## [Task data]
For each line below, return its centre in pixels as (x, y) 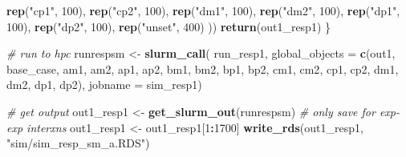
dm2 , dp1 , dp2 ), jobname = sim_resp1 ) (104, 85)
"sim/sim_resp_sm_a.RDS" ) (78, 143)
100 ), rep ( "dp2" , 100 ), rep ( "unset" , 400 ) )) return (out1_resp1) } (169, 26)
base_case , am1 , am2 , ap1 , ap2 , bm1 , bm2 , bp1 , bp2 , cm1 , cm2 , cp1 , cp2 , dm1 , (203, 68)

## [Task instructions]
Would you repeat, exactly and with nothing added, every line from the line containing "dm2 , dp1 , dp2" through the last line of the records above?

## [Answer below]
dm2 , dp1 , dp2 ), jobname = sim_resp1 ) (104, 85)
"sim/sim_resp_sm_a.RDS" ) (78, 143)
100 ), rep ( "dp2" , 100 ), rep ( "unset" , 400 ) )) return (out1_resp1) } (169, 26)
base_case , am1 , am2 , ap1 , ap2 , bm1 , bm2 , bp1 , bp2 , cm1 , cm2 , cp1 , cp2 , dm1 , (203, 68)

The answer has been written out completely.